Вышел Штанцлер, вошел Окделл, заговорил о любви, королева позвонила, явилась Розалин, все трое отправились в будуар, и мальчишка схватился за кинжал? Это даже не Дидерих, подобной дури еще никто не написал. Времени для объяснения у Ричарда не было. Совсем. Рамиро, тот мог подхватить Октавию в седло и помчаться в ближайшую церковь, Окделлы так не объясняются, влюбленные во взрослых дам мальчишки тоже. Ричард не успел бы даже проблеять о послужившей ему пропуском поездке, разве что разговор о любви начала сама Катарина, но тогда б ее звали Ивонн Маран.
Десять, ну пусть пятнадцать минут между уходом Штанцлера и звонком, и столько же между звонком и возвращением монаха. Они были заняты не любовью. И не ссорой, по крайней мере до звонка. Даже если королева собиралась замуж, она не заговорила бы об этом, не родив, и первым бы потрясающую новость узнал Робер. Робер, не Ричард!
Проклятый звонок, то есть звонки… Звони не первый, а второй, все бы стало на свои места. Арлетта опять позвонила. Просто от отчаянья, прекрасно зная, что полдюжины человек в свитской гостиной не могли разом оглохнуть. И лгать они тоже не могли. Даже если дамы сговорились, остается врач, который слышал не хуже кошки, она спросила об этом сразу же.
– Кто? – раздалось по ту сторону раззолоченных створок. – Кто звонил?!
Дверь затрясли, но еще один золоченый засовчик держал на совесть. Зацепившись за особо колючую розу, Арлетта перебежала комнату и дернула задвижку. Та не поддалась, графиня потянула сильнее, засов заупрямился. Он был слишком тугим для женских рук.
– Мевен! – крикнула Арлетта, позабыв о приметах. – Идите сюда! Все в порядке… Я – графиня Савиньяк. Я проверяла звонок.
Вот оно! То, что объясняет почти все. Если зверь совсем как лошадь, только с рогами, долой рога! Это лошадь, с которой пошутили. Лошадь, господа…

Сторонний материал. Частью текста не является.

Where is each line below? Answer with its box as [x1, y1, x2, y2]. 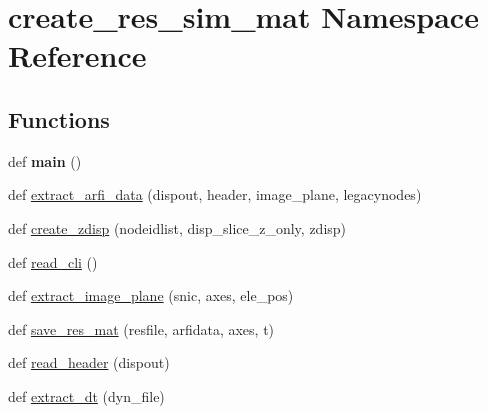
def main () [8, 150, 82, 171]
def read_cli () [8, 251, 98, 272]
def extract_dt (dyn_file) [8, 385, 165, 406]
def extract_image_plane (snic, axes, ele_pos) [8, 285, 294, 306]
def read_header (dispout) [8, 352, 170, 373]
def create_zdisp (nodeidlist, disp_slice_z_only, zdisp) [8, 217, 347, 238]
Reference [8, 35, 147, 76]
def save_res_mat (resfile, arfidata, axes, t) [8, 318, 275, 339]
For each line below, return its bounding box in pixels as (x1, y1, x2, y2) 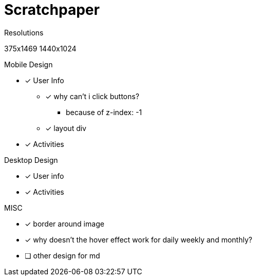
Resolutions (4, 28, 44, 37)
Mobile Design (4, 60, 53, 69)
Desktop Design (4, 155, 58, 164)
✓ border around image (25, 219, 104, 228)
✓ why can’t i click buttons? (45, 91, 139, 101)
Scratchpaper (4, 1, 100, 18)
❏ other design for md (25, 251, 100, 260)
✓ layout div (45, 123, 86, 133)
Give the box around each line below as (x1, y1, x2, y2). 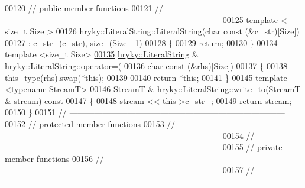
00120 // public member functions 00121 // (5, 2, 164, 14)
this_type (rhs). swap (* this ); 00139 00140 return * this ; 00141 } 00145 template (5, 71, 287, 83)
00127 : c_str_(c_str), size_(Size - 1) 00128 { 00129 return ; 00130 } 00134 (5, 36, 278, 48)
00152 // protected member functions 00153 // (5, 117, 176, 129)
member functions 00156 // (5, 152, 104, 164)
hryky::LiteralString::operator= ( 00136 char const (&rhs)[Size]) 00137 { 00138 (5, 59, 287, 72)
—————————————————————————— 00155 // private (5, 141, 283, 153)
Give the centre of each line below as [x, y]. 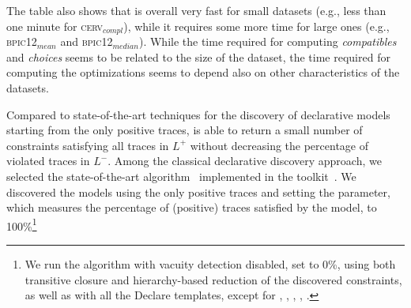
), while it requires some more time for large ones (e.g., [256, 26]
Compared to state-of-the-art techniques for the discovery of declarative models [198, 114]
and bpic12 [87, 41]
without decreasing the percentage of [279, 145]
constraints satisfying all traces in [88, 145]
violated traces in [48, 161]
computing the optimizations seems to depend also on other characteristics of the [203, 72]
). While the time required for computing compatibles [268, 41]
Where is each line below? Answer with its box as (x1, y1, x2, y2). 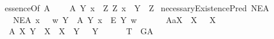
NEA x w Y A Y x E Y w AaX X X (12, 13, 216, 25)
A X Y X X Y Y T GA (8, 25, 153, 37)
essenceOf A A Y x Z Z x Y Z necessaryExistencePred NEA (4, 2, 269, 14)
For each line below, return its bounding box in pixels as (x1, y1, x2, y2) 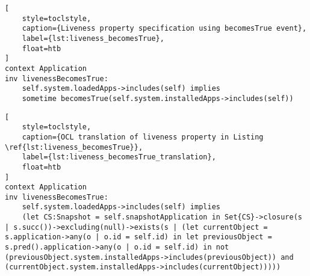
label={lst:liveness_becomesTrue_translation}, (22, 153, 216, 162)
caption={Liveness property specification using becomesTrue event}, (22, 24, 307, 33)
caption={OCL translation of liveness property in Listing (22, 132, 264, 141)
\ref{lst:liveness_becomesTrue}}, (5, 143, 143, 152)
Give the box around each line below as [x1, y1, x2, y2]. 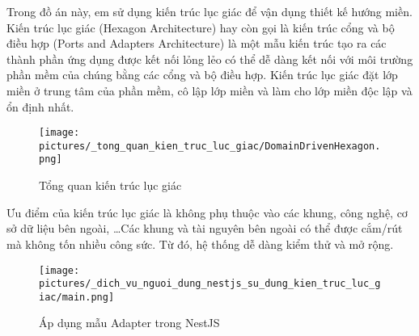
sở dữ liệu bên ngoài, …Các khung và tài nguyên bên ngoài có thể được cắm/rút [6, 220, 403, 237]
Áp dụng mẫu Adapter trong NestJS [39, 314, 220, 331]
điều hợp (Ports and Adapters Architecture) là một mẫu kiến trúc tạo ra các [6, 35, 387, 52]
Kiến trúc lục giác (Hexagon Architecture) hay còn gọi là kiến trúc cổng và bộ [6, 19, 395, 36]
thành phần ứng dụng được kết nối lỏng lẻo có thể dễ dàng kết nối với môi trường [6, 50, 413, 67]
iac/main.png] [39, 291, 115, 303]
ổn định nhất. [6, 98, 74, 115]
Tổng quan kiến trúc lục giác [39, 177, 182, 194]
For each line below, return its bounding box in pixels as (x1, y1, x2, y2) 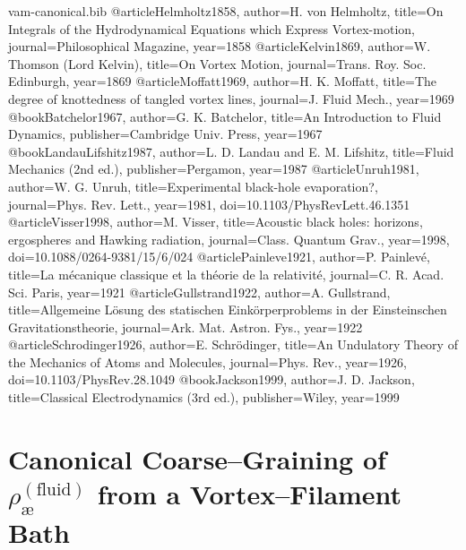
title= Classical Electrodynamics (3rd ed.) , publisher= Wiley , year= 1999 (8, 388, 400, 407)
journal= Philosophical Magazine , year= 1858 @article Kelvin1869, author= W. (8, 37, 431, 56)
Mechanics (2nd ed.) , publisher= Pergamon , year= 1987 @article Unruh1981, (8, 159, 419, 178)
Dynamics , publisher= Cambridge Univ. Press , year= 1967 (8, 125, 323, 143)
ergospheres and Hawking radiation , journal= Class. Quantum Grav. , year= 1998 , (8, 229, 450, 248)
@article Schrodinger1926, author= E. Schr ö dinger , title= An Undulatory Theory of (8, 335, 458, 354)
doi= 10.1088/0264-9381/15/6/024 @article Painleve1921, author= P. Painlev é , (8, 247, 430, 266)
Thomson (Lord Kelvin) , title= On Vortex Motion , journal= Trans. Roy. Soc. (8, 54, 427, 73)
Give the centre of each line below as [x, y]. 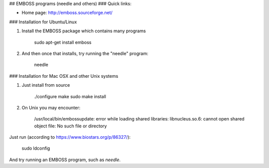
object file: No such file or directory [70, 126]
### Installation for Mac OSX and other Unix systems [64, 76]
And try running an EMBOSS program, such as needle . [65, 160]
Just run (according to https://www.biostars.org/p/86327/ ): [70, 137]
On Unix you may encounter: [51, 108]
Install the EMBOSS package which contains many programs [84, 31]
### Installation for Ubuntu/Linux [43, 22]
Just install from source [46, 85]
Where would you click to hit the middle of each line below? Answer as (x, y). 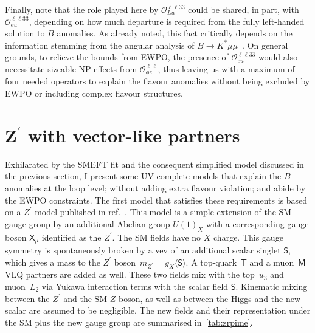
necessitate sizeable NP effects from (71, 68)
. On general (265, 45)
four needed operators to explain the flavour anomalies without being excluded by (157, 81)
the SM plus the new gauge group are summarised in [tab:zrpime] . (129, 322)
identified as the (71, 237)
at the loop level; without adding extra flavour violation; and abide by (175, 187)
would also (278, 57)
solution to (25, 33)
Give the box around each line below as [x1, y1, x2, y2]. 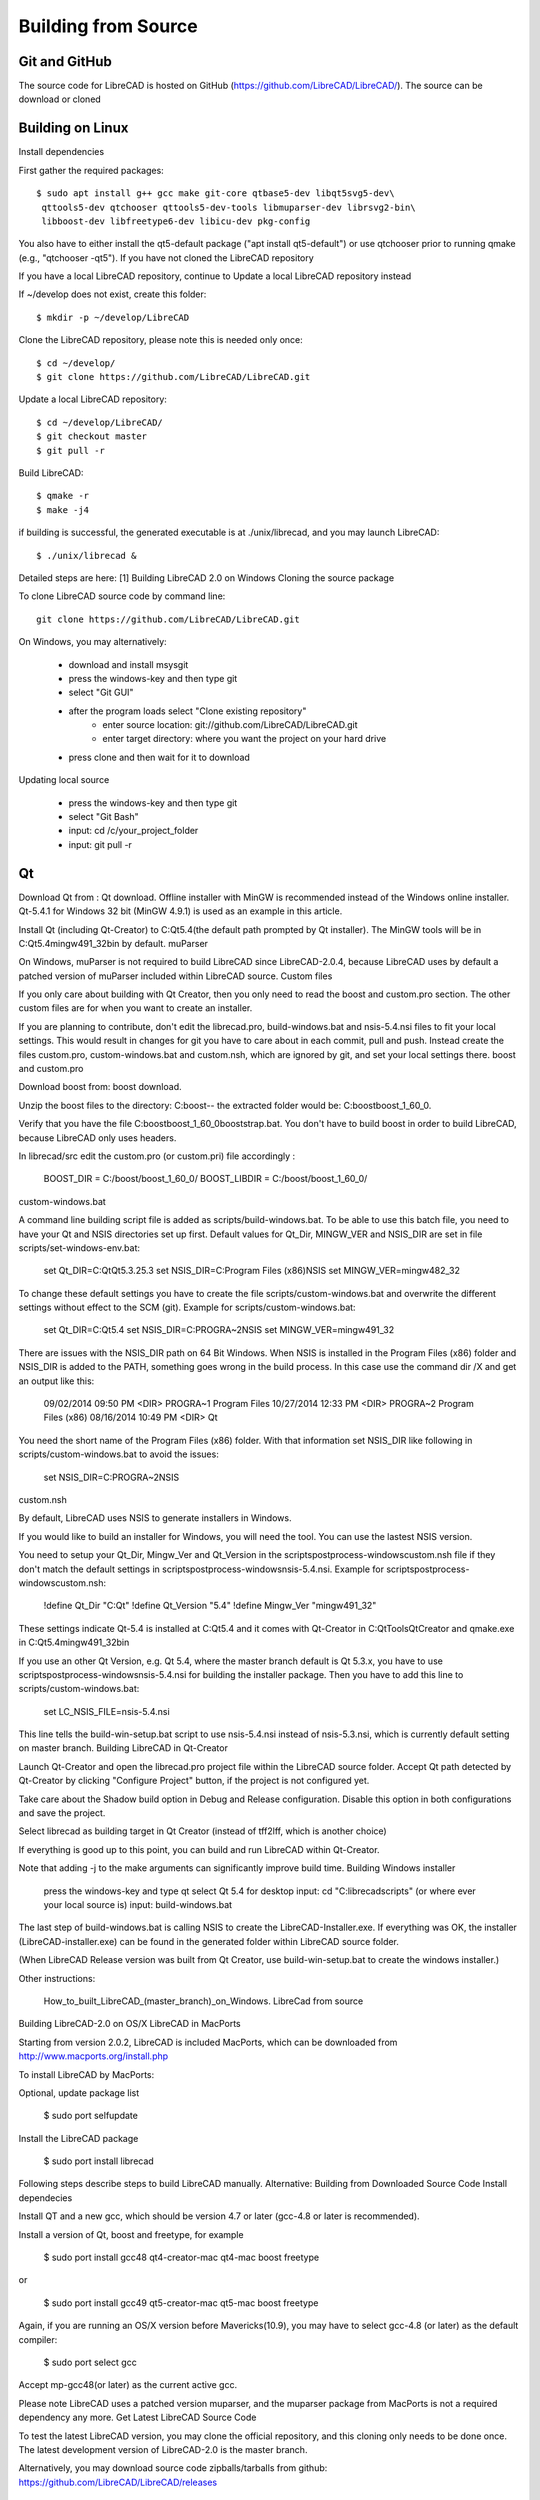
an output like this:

– Что случилось, сударыня? Что с вами?! – Мевен решил, что на нее напали, а ей просто муторно от глупой подлости. От того, что она угадала, потому что начинала фрейлиной, а во дворцах ничего не меняется, кроме королей.
– Виконт, вы можете открыть дверь?
– Разумеется.
– Открывайте.
А ведь и он не сразу… Из какой ерунды можно сделать смерть. И жизнь, наверное, тоже, но смерть получается чаще.
– Подвиньтесь.
– Что вы хотите?
– Задвинуть засов.
– У вас не получится. Он слишком тугой для женщины.
– Именно, виконт. Закатные твари, вы еще не поняли?!
Глава 6
Талиг. Оллария
400 год К.С. 22-й день Весенних Молний
1
Эпинэ с трудом разлепил глаза и увидел графиню, Мевена и четверых гвардейцев. Они могли быть сном, а могли – и явью. Робер глубоко вздохнул, приходя в себя после короткого липкого небытия. Он каждый день клялся не спать сидя, от этого становилось лишь хуже, и все равно засыпал, стоило хоть на двадцать минут оказаться не у дел.